# Data provided:
....

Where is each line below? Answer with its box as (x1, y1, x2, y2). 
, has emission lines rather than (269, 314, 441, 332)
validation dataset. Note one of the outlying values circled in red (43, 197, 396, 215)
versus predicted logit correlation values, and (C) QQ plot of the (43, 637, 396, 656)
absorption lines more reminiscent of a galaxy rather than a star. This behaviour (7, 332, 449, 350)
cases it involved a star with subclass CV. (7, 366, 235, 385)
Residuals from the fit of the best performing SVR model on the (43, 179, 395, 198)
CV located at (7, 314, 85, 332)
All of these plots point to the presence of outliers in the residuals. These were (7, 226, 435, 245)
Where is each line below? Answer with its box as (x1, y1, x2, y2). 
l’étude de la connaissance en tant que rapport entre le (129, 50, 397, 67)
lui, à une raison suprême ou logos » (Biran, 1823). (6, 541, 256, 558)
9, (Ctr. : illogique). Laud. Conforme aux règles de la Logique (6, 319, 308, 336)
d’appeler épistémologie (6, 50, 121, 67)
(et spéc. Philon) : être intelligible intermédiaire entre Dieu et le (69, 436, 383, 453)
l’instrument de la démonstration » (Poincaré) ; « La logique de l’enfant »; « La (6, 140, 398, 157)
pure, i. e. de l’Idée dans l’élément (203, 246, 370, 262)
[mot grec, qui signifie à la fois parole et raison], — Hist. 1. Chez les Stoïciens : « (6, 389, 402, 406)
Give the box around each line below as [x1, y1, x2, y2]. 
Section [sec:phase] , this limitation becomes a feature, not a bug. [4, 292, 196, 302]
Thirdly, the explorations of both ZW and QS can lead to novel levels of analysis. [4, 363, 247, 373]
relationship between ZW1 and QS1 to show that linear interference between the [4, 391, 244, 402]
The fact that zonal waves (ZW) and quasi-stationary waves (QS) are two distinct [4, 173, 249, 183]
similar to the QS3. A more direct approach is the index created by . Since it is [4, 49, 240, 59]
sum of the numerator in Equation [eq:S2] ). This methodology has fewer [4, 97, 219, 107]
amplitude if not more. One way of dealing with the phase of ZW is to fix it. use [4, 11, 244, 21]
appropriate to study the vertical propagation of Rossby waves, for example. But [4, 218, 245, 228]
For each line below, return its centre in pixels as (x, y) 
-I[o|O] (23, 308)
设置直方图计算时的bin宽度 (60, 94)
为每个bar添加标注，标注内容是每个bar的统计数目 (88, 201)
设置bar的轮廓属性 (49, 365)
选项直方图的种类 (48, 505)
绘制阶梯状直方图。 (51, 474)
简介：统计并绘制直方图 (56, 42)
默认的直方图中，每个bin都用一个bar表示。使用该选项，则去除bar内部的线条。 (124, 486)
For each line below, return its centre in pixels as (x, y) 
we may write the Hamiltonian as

....

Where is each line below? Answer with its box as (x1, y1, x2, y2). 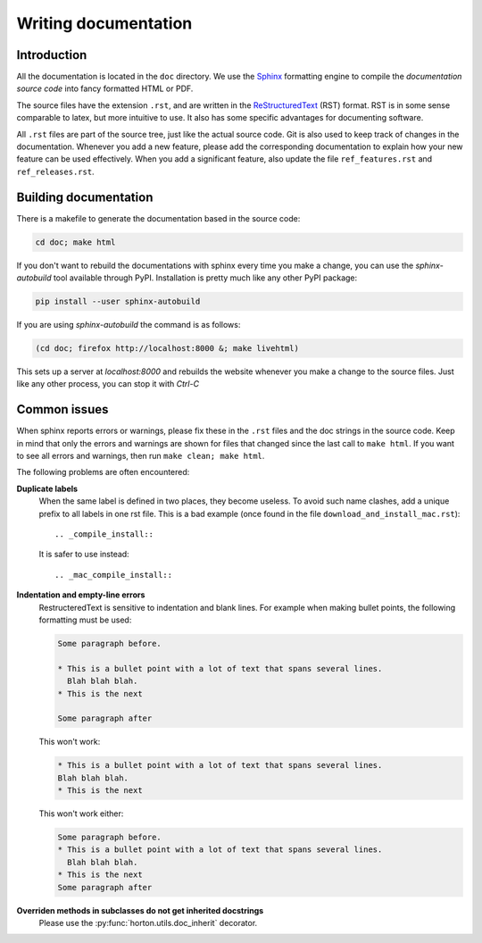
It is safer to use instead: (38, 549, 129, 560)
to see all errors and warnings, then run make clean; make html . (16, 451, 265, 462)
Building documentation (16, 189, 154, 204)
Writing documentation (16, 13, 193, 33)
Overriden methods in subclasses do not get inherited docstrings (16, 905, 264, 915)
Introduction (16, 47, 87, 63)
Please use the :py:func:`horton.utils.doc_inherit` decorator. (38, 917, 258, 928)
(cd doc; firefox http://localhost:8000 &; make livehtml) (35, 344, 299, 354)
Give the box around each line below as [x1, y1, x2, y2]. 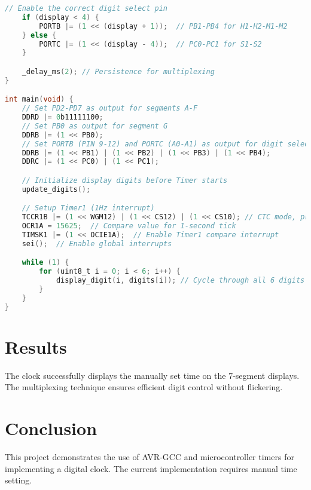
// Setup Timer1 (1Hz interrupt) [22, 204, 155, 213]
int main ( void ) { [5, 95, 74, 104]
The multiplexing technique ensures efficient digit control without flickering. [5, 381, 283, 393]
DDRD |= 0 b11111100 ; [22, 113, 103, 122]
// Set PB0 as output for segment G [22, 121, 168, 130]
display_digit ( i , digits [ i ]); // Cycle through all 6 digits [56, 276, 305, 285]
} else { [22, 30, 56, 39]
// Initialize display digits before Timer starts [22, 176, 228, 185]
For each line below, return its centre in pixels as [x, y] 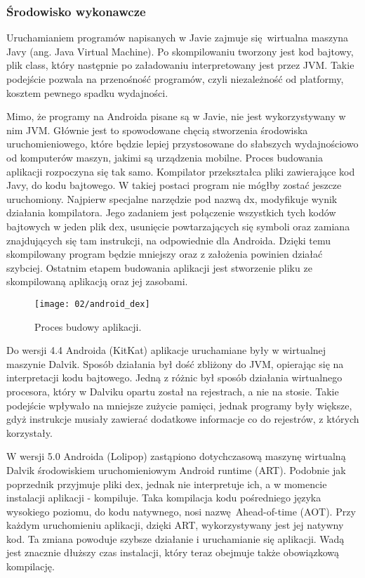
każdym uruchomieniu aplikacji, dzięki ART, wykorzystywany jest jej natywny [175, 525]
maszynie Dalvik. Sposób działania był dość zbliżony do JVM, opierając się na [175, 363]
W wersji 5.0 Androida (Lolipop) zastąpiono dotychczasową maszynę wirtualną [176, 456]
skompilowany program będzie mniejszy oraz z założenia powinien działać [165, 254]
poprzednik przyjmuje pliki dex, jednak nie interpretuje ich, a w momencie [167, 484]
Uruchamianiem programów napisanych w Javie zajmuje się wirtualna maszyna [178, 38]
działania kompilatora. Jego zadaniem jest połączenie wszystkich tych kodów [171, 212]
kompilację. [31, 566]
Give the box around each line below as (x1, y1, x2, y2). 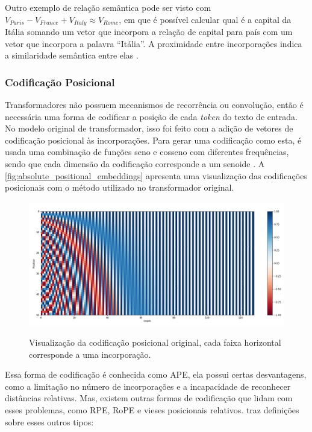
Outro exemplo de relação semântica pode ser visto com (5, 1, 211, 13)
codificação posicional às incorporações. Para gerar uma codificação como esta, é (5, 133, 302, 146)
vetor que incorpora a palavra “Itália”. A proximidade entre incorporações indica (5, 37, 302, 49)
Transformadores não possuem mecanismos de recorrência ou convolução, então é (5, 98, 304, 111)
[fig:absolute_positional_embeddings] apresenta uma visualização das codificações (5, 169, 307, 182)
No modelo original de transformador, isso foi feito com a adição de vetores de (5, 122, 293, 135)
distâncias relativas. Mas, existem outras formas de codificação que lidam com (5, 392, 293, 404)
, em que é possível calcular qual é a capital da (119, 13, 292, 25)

....

# What to produce:
Going through the listing above, copy out every line that has the string "lines".

# Answer to this problem:
, has emission lines rather than (269, 314, 441, 332)
absorption lines more reminiscent of a galaxy rather than a star. This behaviour (7, 332, 449, 350)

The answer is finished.